Las enfermeras eran un amor con él y sabía que era porque una de ellas le echaba más miradas que las necesarias. Con su madre también eran unos ángeles, sobre todo porque la mujer era muy sensible y susceptible. Y porque los pocos momentos de lucidez que tenía la dejaba exhausta.

Había recibido el llamado al mediodía y salido disparado al hospital sin siquiera haber comido.

Sabía que iba a pasar Nochebuena con su madre pero no que iba a hacerlo en esas condiciones. Él esperaba pasar la noche escribiendo mientras ella miraba alguna película, brindar a las doce, y luego volver a su casa a dormir. Ni siquiera había barajado la opción de ir al hospital. Ahora el panorama era distinto, debía quedarse con la mujer que le dio la vida a pesar de que ella no lo reconocía en lo absoluto y rogar para que no se alterase.

Las enfermeras le habían dicho que sus momentos de lucidez eran cada vez más cortos y mucho más esporádicos.
La mujer postrada en la cama estaba presente físicamente, pero él sabía que mentalmente ya no estaba. Su madre, que supo ser la mujer más feliz de todo el pueblo, su madre la que había pasado por tantas cosas.

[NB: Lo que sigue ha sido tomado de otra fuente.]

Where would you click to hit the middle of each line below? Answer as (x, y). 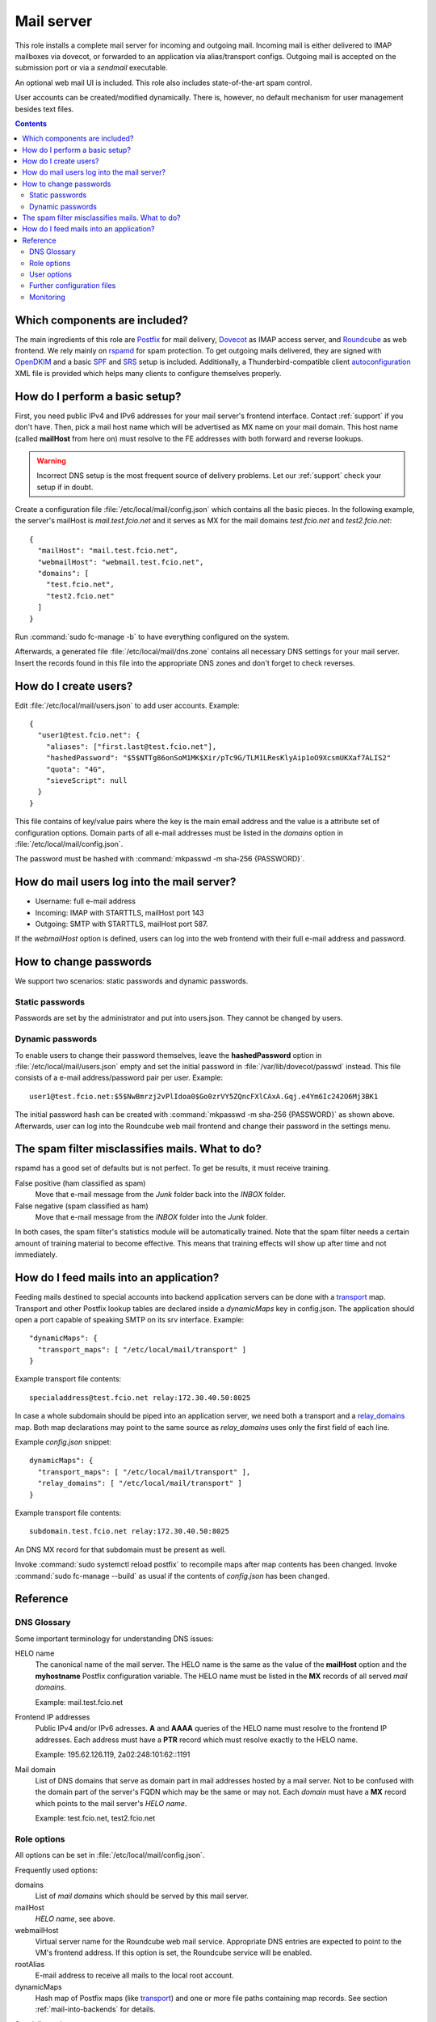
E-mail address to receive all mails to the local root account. (134, 1975)
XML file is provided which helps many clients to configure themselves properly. (148, 373)
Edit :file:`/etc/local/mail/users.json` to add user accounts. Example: (127, 705)
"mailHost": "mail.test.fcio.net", (108, 551)
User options (51, 274)
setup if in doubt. (65, 487)
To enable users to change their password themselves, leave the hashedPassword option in (168, 1055)
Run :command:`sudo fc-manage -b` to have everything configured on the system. (152, 637)
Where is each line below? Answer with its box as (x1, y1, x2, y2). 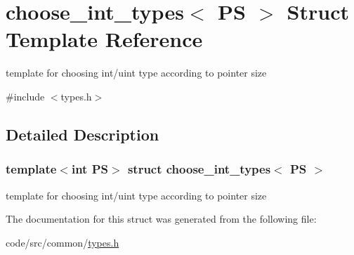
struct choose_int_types (127, 160, 271, 178)
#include (6, 89, 45, 103)
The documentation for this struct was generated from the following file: (6, 211, 317, 226)
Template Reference (6, 25, 203, 53)
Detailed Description (6, 123, 159, 145)
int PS (71, 160, 109, 178)
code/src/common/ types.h (6, 235, 119, 249)
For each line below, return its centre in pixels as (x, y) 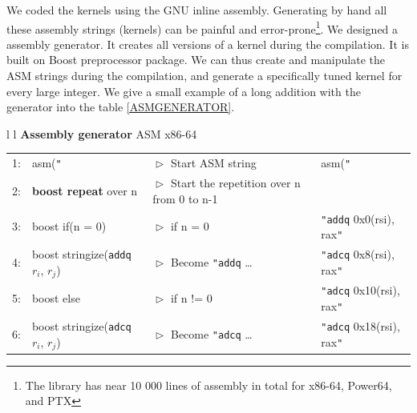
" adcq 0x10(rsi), (360, 290)
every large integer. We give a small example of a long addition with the (184, 91)
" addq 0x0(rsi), (358, 218)
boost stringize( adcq (81, 325)
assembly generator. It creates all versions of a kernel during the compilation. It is (208, 44)
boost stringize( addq (81, 254)
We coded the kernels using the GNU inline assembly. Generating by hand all (197, 10)
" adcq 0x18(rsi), (360, 326)
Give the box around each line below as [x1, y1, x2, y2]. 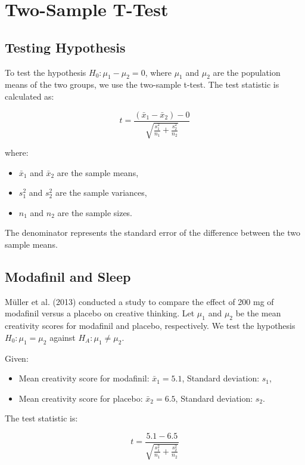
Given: [5, 352, 29, 364]
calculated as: [5, 90, 54, 102]
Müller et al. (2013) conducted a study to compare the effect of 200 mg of [5, 295, 274, 307]
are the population [213, 66, 281, 78]
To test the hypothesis [5, 66, 86, 78]
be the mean [235, 307, 281, 319]
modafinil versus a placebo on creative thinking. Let [5, 307, 195, 319]
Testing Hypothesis [5, 38, 126, 56]
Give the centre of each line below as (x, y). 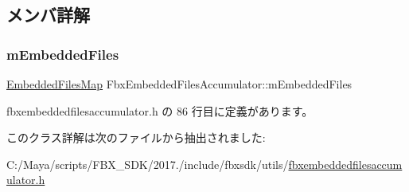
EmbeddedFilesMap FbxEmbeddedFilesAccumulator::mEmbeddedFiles (179, 84)
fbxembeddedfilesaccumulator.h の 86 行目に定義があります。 (160, 110)
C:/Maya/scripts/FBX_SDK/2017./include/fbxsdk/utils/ (148, 164)
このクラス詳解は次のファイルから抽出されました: (136, 137)

Tuvo que reprimir las lágrimas en reiteradas veces. Verla le dolía, claro, y también le dolían las cosas que ambos se habían hecho en el pasado. Cosas que debería aprender a soltar.

Hacía muchos años que la cabeza y el corazón de Lionel se debatían una sola cosa: perdonarla o no. Aquella mujer que ahora se encontraba fuera de sí, indefensa, le había causado tanto daño que pensaba que nunca iba a poder recuperarse.

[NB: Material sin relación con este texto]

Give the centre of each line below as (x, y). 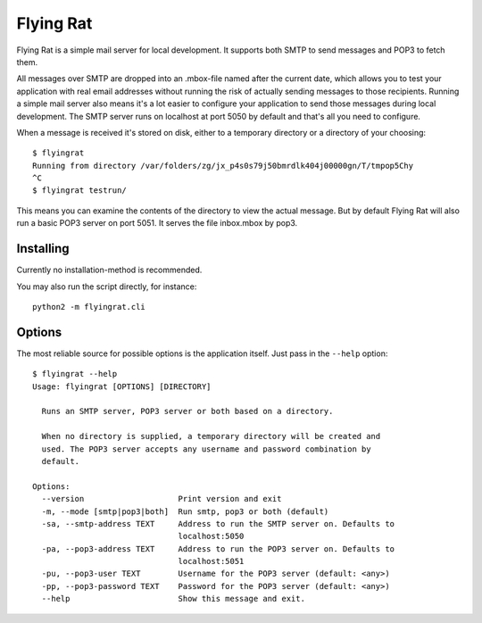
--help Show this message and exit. (173, 599)
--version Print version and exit (162, 499)
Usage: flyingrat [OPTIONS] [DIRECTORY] (122, 386)
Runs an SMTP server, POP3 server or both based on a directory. (187, 411)
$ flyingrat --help (75, 374)
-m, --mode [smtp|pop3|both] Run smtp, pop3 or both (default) (185, 511)
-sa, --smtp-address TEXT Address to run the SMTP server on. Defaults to (218, 523)
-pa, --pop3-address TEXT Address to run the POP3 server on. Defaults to (218, 548)
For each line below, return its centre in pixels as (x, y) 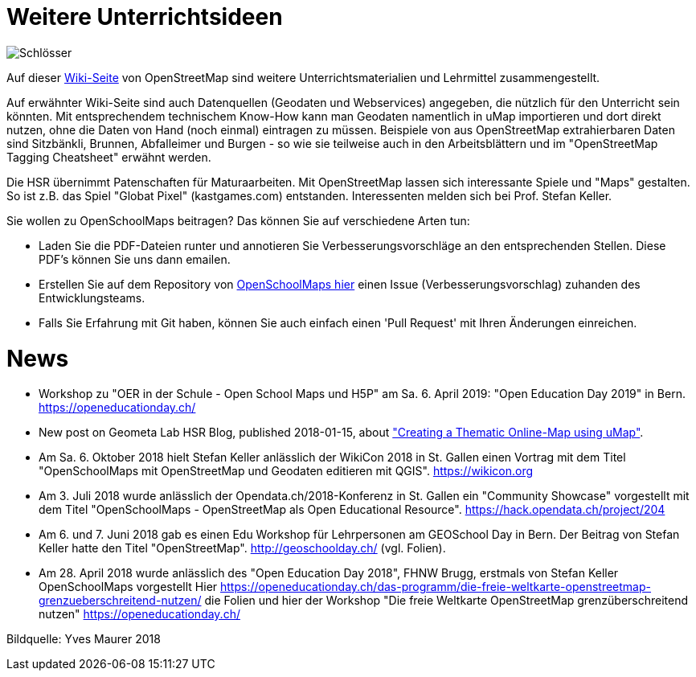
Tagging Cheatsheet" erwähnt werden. (109, 157)
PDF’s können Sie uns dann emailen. (135, 259)
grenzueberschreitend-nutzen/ (120, 601)
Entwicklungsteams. (92, 297)
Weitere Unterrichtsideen (145, 17)
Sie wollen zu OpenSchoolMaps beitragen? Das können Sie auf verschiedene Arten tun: (238, 220)
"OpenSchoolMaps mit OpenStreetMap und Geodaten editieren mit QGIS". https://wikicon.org (286, 471)
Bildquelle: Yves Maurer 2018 (84, 639)

Pero, más allá de todo, era su madre. Su madre. Y la amaba, o amaba a la mujer que creía recordar en sus días buenos.

—Vieja, ¿querés algo? —preguntó con la voz rota.

Era un hipócrita total. Decía amarla pero no podía llamarla por su nombre, y mucho menos decirle mamá. La palabra se rehusaba a salir de sus labios.

Ella lo miró, la vista nublada como siempre, y negó con la cabeza. Era tarde ya y pronto las enfermeras le darían sus medicamentos antes de dormir. Le habían otorgado un tiempo extra para brindar y luego a la cama.

En cuanto logró caer en un sueño profundo y se aseguró que iba a estar todo en orden, Lionel se retiró. No aguantaba ni un segundo más ahí adentro. Necesitaba aire, necesitaba un cigarrillo, necesitaba más tiempo, necesitaba a Pablo.

Su cabeza era un completo caos. Mil cosas pasaban por ella cada segundo y no soportaba no poder pensar con claridad.

La vista de su madre estaba nublada a causa de la confusión y la pérdida, la de Lionel por el dolor y las lágrimas.

—No llores, no llores —repetía como un mantra. Las escaleras del hospital parecían no terminar más. Y de repente estaba fuera bajo la bochornosa noche estival. Y él seguía repitiéndose la misma frase una y otra vez mientras se alejaba.

Unos fuegos artificiales de color verde y rojo estallaron sobre su cabeza en el cielo negro pero no pudo escucharlos. El sonido de su corazón latiendo (o rompiéndose, a esa altura era lo mismo) con fuerza en su pecho retumbaba en cada milímetro de su cuerpo.

—No llores, no llores.

Se hablaba a sí mismo con voz suave, rebosante de dulzura. Intentaba calmarse a sí mismo como muchas veces lo había hecho antes.

—No es el fin del mundo. No llores.

Sin embargo el fin está cerca. El pensamiento se coló entre el resto.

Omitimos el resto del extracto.